Eric Young
- Born: Thomas Eric Boswell Young 6 February 1891 Hartlepool, England
- Died: 12 March 1973 (aged 82)

Rugby union career
- Position: Centre

Amateur team(s)
- Years: Team / Apps / (Points)
- Hartlepool Rovers
- Durham University

Provincial / State sides
- Years: Team / Apps / (Points)
- Durham County
- 1912: Whites Trial

International career
- Years: Team / Apps / (Points)
- 1911: Scotland / 1 / (0)

= Eric Young (rugby union) =

Sir Eric Young (6 February 1891 – 12 March 1973) was a Scotland international rugby union player. He played as a Centre. He was later knighted for his mining career.

==Rugby union career ==

===Amateur career===

He went to Loretto School, and then went to Durham University. He played rugby for Durham University and Hartlepool Rovers.

===Provincial career===

Until his selection for Scotland, Young turned out for Durham County.
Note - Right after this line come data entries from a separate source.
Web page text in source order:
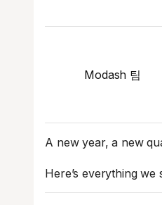
Modash 팀
A new year, a new
Here’s everything we
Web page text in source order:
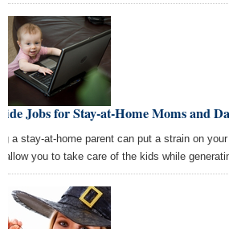
Jobs for Stay-at-Home Moms and
a stay-at-home parent can put a strain on
allow you to take care of the kids while
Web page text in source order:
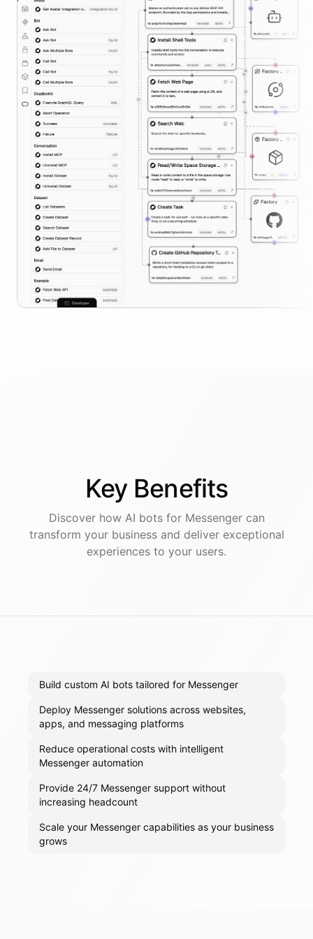
Key Benefits
Discover how AI botsfor Messengercan
transform your business and deliver exceptional
experiences to your users.
Build custom AI bots tailored for Messenger
Deploy Messenger solutions across websites,
apps, and messaging platforms
Reduce operational costs with intelligent
Messenger automation
Provide 24/7 Messenger support without
increasing headcount
Scale your Messenger capabilities as your business
grows
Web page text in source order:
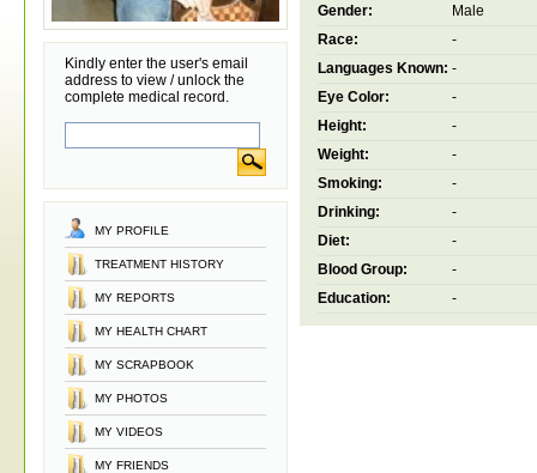
Kindly enter the user's email
address to view / unlock the
complete medical record.
MY PROFILE
TREATMENT HISTORY
MY REPORTS
MY HEALTH CHART
MY SCRAPBOOK
MY PHOTOS
MY VIDEOS
MY FRIENDS
Gender:
Male
Race:
-
Languages Known: -
Eye Color:
-
Height:
-
Weight:
-
Smoking:
-
Drinking:
-
Diet:
-
Blood Group:
-
Education:
-
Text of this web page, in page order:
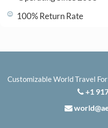
100% Return Rate
Customizable World Travel
+1
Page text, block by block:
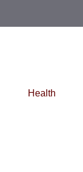
Health
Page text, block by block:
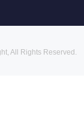
All Rights Reserved.
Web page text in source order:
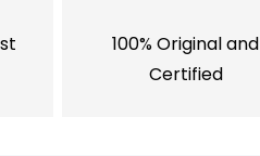
100% Original and
Certified
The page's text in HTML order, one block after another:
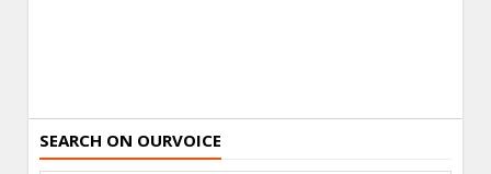
SEARCH ON OURVOICE
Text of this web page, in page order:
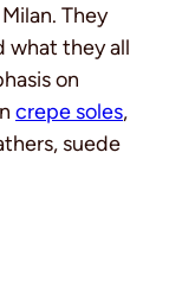
They
what they all
on
crepe soles,
suede
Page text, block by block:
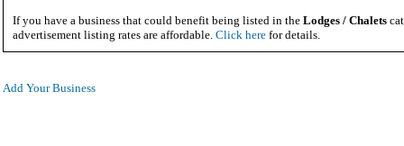
If you have a business that could benefit being listed in the Lodges / Chalets
advertisement listing rates are affordable. Click here for details.
Add Your Business
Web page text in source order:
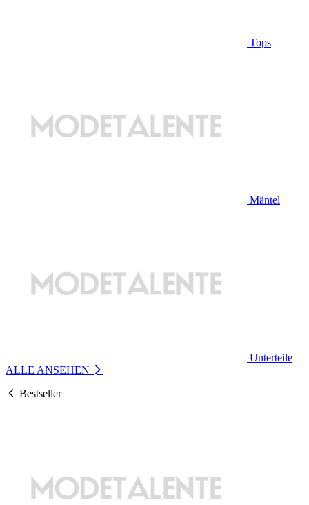
Tops
Mäntel
Unterteile
ALLE ANSEHEN
Bestseller

He played for Whites Trial side on 6 January 1912.

===International career===

The Edinburgh Evening News of 30 December 1910 noted that Young was 'big, strong and tremendously fast' and stated: 'Though associated as a senior with Durham County, Young is of Scottish parentage – and he was in the Loretto team which won the schools championship the other year.'

He was capped once for Scotland in 1911.

==Military career==

In the First World War, he served with the 3rd Yorkshire Regiment as a Lieutenant and saw action in France.

==Mining career==

He went into the mining industry, first as a mining engineer, at various sites around England, and then became Managing Director of Bolsover Colliery. He was one of the two original production members of the National Coal Board.

He was awarded a knighthood in the 1949 New Year Honours.

He was to quit the National Coal Board in 1950 after a spat with Philip Noel-Baker, the Minister of Fuel and Power. The Bradford Observer of 5 December 1950 noted:

I understand that the main difference of opinion of Sir Eric Young, the [National Coal] Board, and the Minister is over the question of centralisation. Sir Eric has been an exponent of more de-centralisation for the coal industry and has continually pressed his views on the matter.

The Surrey Mirror of 8 December 1950 noted:

Regarded as the country’s leading expert on coal production, he has been consistent in his expressed view that one of the solutions to the industry’s problems is harder work by the miners – a view that has not altogether endeared him to the miners and their trade union leaders.

The Northampton Chronicle and Echo of Tuesday 12 December 1950 headlines 'Intemperate language by Sir Eric Young' and notes that Philip Noel-Baker had decided to sack Young on 23 November and informed him then that he would not be re-appointed to the National Coal Board. On asking Sir Young for a statement, he said: 'There seems to be a conflict of opinion on what was said and done. The public may form their own judgement.'

==Family==

He was the second son of Dr. Moffat Young (1866–1918) of West Hartlepool, originally of Derry; and Dorothea Dunn Morison (1856–1944) of Durham.

His grandmother Dorothy Rutherford (1824–1894) was from Midlothian.

He married Margaret Mary Hayward in 1928, a daughter of Rev. A. E. Hayward.